A Glimpse of the Future: Key Stock Setups

To understand what a trendline break looks like in practice, one only needs to look at Amazon (AMZN). The stock had a beautiful, multi-touch trendline very similar to the ones the S&P 500 and NVIDIA are currently testing. Amazon broke its line and has since seen a significant downward move. This chart serves as a potential roadmap for the broader market.

"Amazon shows us essentially the future of what potentially could be in store for a chart like Nvidia," Gareth noted.

Here are other key individual stocks at critical junctures:

  • Costco (COST): Despite decent earnings, the stock is breaking its uptrend. Management’s commentary was telling: they see a struggling consumer and are actively working to mitigate the impact of tariffs. This macro headwind, combined with the technical breakdown, suggests a potential move down to the $785.00 to $800.00 USD support zone over the coming months.
  • Meta Platforms (META): A textbook head and shoulders pattern has formed. This is a classic topping pattern, but it is crucial to remember the educational point: the pattern is not active until the neckline is broken. A confirmed close below the neckline would trigger the pattern, opening the door for a drop toward the $650.00-$660.00 USD range.
  • Tesla (TSLA): The analysis on Tesla has been spot-on, correctly identifying the breakout, the retrace to the scene of the crime as a buying opportunity, and the current resistance.

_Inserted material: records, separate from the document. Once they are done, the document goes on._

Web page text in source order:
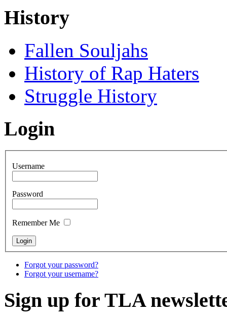
History
Fallen Souljahs
History of Rap Haters
Struggle History
Login
Username
Password
Remember Me
Forgot your password?
Forgot your username?
Sign up for TLA
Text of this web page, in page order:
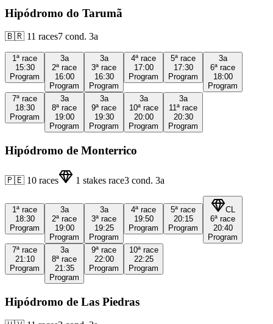
Hipódromo do Tarumã
🇧🇷 11 races7 cond. 3a
1ª race
15:30
Program
3a
2ª race
16:00
Program
3a
3ª race
16:30
Program
4ª race
17:00
Program
5ª race
17:30
Program
3a
6ª race
18:00
Program
7ª race
18:30
Program
3a
8ª race
19:00
Program
3a
9ª race
19:30
Program
3a
10ª race
20:00
Program
3a
11ª race
20:30
Program
Hipódromo de Monterrico
🇵🇪 10 races 1 stakes race3 cond. 3a
1ª race
18:30
Program
3a
2ª race
19:00
Program
3a
3ª race
19:25
Program
4ª race
19:50
Program
5ª race
20:15
Program
CL
6ª race
20:40
Program
7ª race
21:10
Program
3a
8ª race
21:35
Program
9ª race
22:00
Program
10ª race
22:25
Program
Hipódromo de Las Piedras
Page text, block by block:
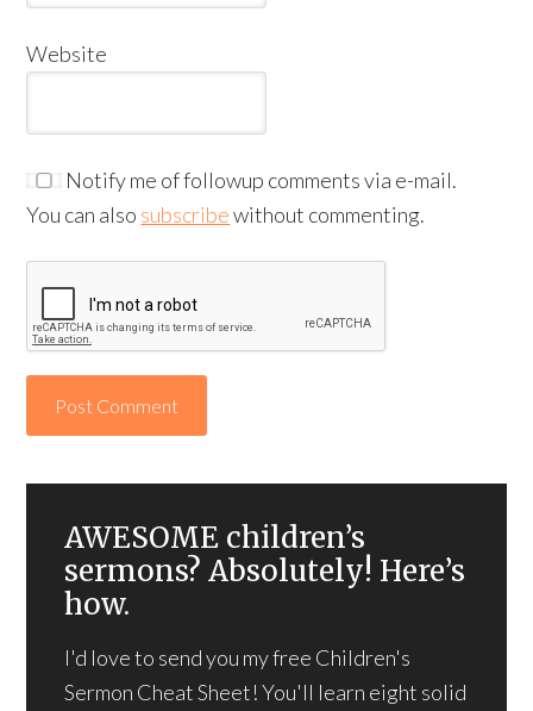
Website
Notify me of followup comments via e-mail.
You can also subscribewithout commenting.
AWESOME children’s
sermons? Absolutely! Here’s
how.
I'd love to send you my free Children's
Sermon Cheat Sheet! You'll learn eight solid
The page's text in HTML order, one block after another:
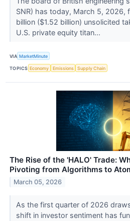
SNR) has today, March 5, 2026,
billion ($1.52 billion) unsolicited
U.S. private equity titan...
VIA MarketMinute
TOPICS Economy Emissions Supply Chain
The Rise of the 'HALO' Trade:
Pivoting from Algorithms to
March 05, 2026
As the first quarter of 2026
shift in investor sentiment has
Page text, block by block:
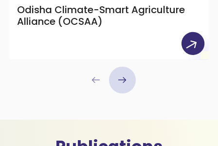
Odisha Climate-Smart Agriculture
Alliance (OCSAA)
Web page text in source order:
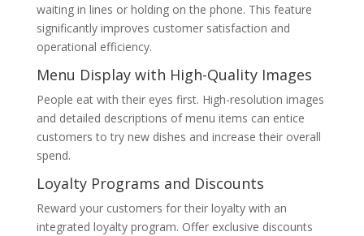
waiting in lines or holding on the phone. This feature
significantly improves customer satisfaction and
operational efficiency.
Menu Display with High-Quality Images
People eat with their eyes first. High-resolution images
and detailed descriptions of menu items can entice
customers to try new dishes and increase their overall
spend.
Loyalty Programs and Discounts
Reward your customers for their loyalty with an
integrated loyalty program. Offer exclusive discounts
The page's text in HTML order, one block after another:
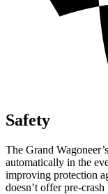
Safety
The Grand
automatically in the
improving protection
doesn’t offer pre-crash
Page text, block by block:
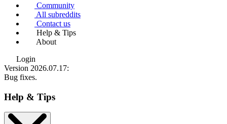
Community
All subreddits
Contact us
Help & Tips
About
Login
Version 2026.07.17:
Bug fixes.
Help & Tips
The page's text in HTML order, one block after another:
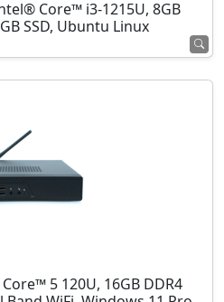
Core™ i3-1215U, 8GB
SSD, Ubuntu Linux
5 120U, 16GB DDR4
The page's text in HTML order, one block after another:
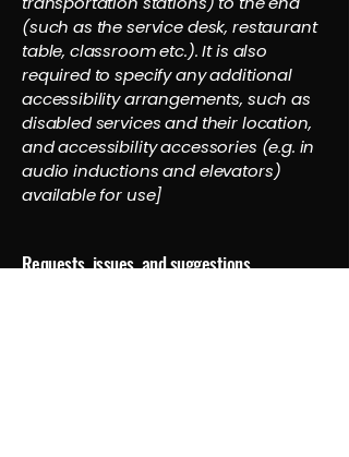
(such as the service desk, restaurant
table, classroom etc.). It is also
required to specify any additional
accessibility arrangements, such as
disabled services and their location,
and accessibility accessories (e.g. in
audio inductions and elevators)
available for use]
Requests, issues, and suggestions
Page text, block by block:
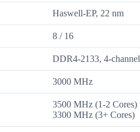
Haswell-EP, 22 nm
8 / 16
DDR4-2133, 4-channel
3000 MHz
3500 MHz (1-2 Cores)
3300 MHz (3+ Cores)
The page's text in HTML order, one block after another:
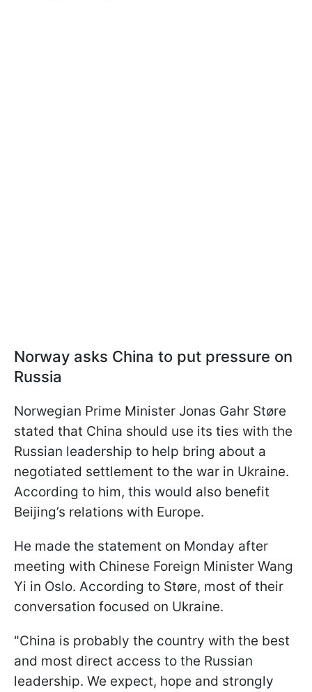
Norway asks China to put pressure on
Russia
Norwegian Prime Minister Jonas Gahr Støre
stated that China should use its ties with the
Russian leadership to help bring about a
negotiated settlement to the war in Ukraine.
According to him, this would also benefit
Beijing’s relations with Europe.
He made the statement on Monday after
meeting with Chinese Foreign Minister Wang
Yi in Oslo. According to Støre, most of their
conversation focused on Ukraine.
"China is probably the country with the best
and most direct access to the Russian
leadership. We expect, hope and strongly
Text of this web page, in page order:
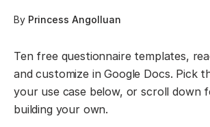
By Princess Angolluan
Ten free questionnaire templates,
and customize in Google Docs. Pick
your use case below, or scroll down
building your own.
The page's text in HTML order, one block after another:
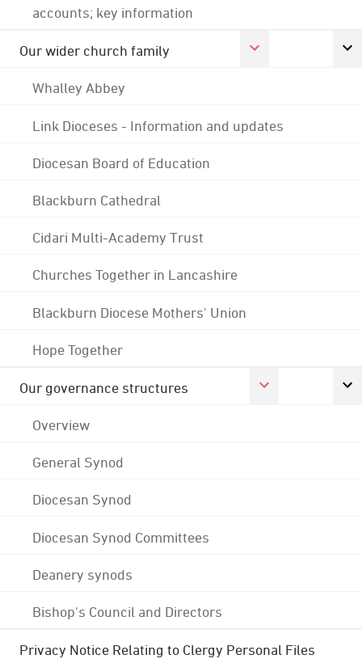
accounts; key information
Our wider church family
Whalley Abbey
Link Dioceses - Information and updates
Diocesan Board of Education
Blackburn Cathedral
Cidari Multi-Academy Trust
Churches Together in Lancashire
Blackburn Diocese Mothers' Union
Hope Together
Our governance structures
Overview
General Synod
Diocesan Synod
Diocesan Synod Committees
Deanery synods
Bishop's Council and Directors
Privacy Notice Relating to Clergy Personal Files

If Tesla can push through the ~$443.00 USD level, the next upside targets are $465.00 USD and then the double top area around $488.00-$489.00 USD.

Crypto and Commodities Update

  • Bitcoin (BTC): A head and shoulders pattern here has officially broken its neckline. While confirmation is still needed, a measured move calculation points to a potential downside target of $90,000. If the price can reclaim the neckline before confirming the breakdown, the pattern would be negated, but for now, the technical bias is to the downside.
  • Gold (XAUUSD): The yellow metal is getting a slight bid from the weaker dollar but remains within a large parallel channel. It is currently bumping against significant resistance near $3,800/oz. An interesting possibility is a "double tap" of the lower channel line, similar to a previous pattern, before a more sustained move.
  • Silver (XAGUSD): Silver is showing impressive relative strength. It broke out above the minor resistance at $44.00 USD and only paused for two days before continuing its ascent. This powerful price action suggests it is well on its way to the next major target zone between $48.00 and $50.00 USD per ounce.

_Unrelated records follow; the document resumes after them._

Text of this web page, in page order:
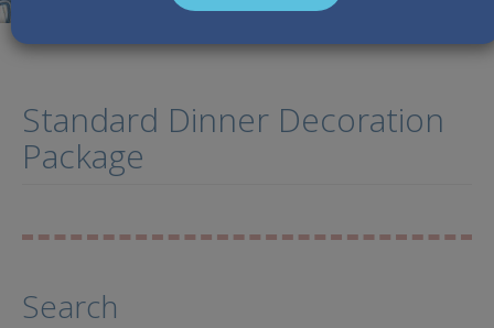
Standard Dinner Decoration
Package
Search
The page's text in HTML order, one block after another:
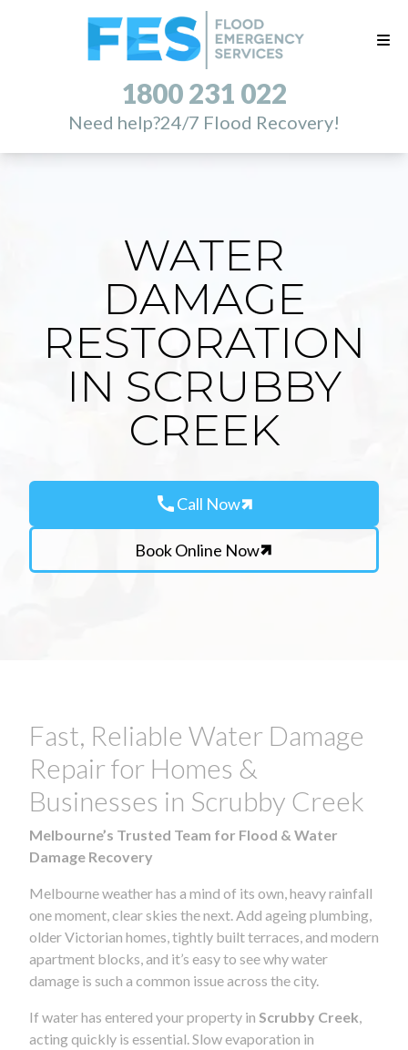
1800 231 022
Need help?24/7 Flood Recovery!
WATER
DAMAGE
RESTORATION
IN SCRUBBY
CREEK
callCall Now
Book Online Now
Fast, Reliable Water Damage
Repair for Homes &
Businesses in Scrubby Creek
Melbourne’s Trusted Team for Flood & Water
Damage Recovery
Melbourne weather has a mind of its own, heavy rainfall
one moment, clear skies the next. Add ageing plumbing,
older Victorian homes, tightly built terraces, and modern
apartment blocks, and it’s easy to see why water
damage is such a common issue across the city.
If water has entered your property in Scrubby Creek
acting quickly is essential. Slow evaporation in
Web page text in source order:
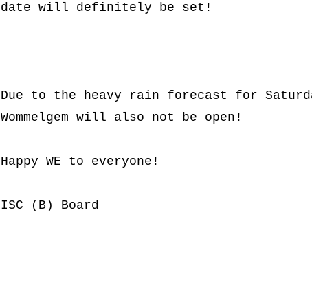
date will definitely be set!
Due to the heavy rain forecast for
Wommelgem will also not be open!
Happy WE to everyone!
ISC (B) Board
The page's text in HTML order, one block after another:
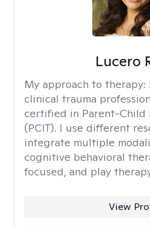
Lucero
My approach to therapy:
clinical trauma
certified in Parent-Child
(PCIT). I use different
integrate multiple
cognitive behavioral
focused, and play
View
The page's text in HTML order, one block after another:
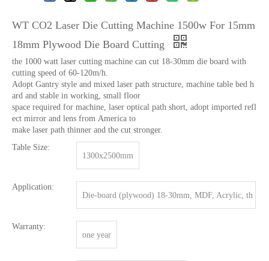
WT CO2 Laser Die Cutting Machine 1500w For 15mm
18mm Plywood Die Board Cutting
the 1000 watt laser cutting machine can cut 18-30mm die board with
cutting speed of 60-120m/h.
Adopt Gantry style and mixed laser path structure, machine table bed h
ard and stable in working, small floor
space required for machine, laser optical path short, adopt imported refl
ect mirror and lens from America to
make laser path thinner and the cut stronger.
Table Size:
1300x2500mm
Application:
Die-board (plywood) 18-30mm, MDF, Acrylic, th
Warranty:
one year

Conclusion: A Market at an Inflection Point

This week has culminated in a fascinating and precarious setup. The market is perched atop critical, well-defined support levels across all major indices. The leadership sector, semiconductors, is testing its own make-or-break line. We have clear case studies, like Amazon, showing the potential consequences of a breakdown, and developing patterns, like the one in Meta, offering a glimpse of what may come.

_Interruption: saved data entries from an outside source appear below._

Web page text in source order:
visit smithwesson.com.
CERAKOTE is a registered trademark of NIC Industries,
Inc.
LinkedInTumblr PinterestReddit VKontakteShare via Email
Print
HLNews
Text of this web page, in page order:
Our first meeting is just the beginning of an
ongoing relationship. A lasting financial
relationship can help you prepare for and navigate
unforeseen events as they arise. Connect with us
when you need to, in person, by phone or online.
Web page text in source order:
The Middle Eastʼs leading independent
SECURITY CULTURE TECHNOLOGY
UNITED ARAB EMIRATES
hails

The key takeaway is the need for discipline and vigilance. These trendlines provide a clear, unbiased roadmap. As long as they hold, the bullish trend remains intact. But if they break and confirm, the character of the market will change, and algorithms will likely accelerate the move. By focusing on price action, respecting the technical levels, and ignoring emotional biases, traders can navigate this inflection point with clarity and confidence.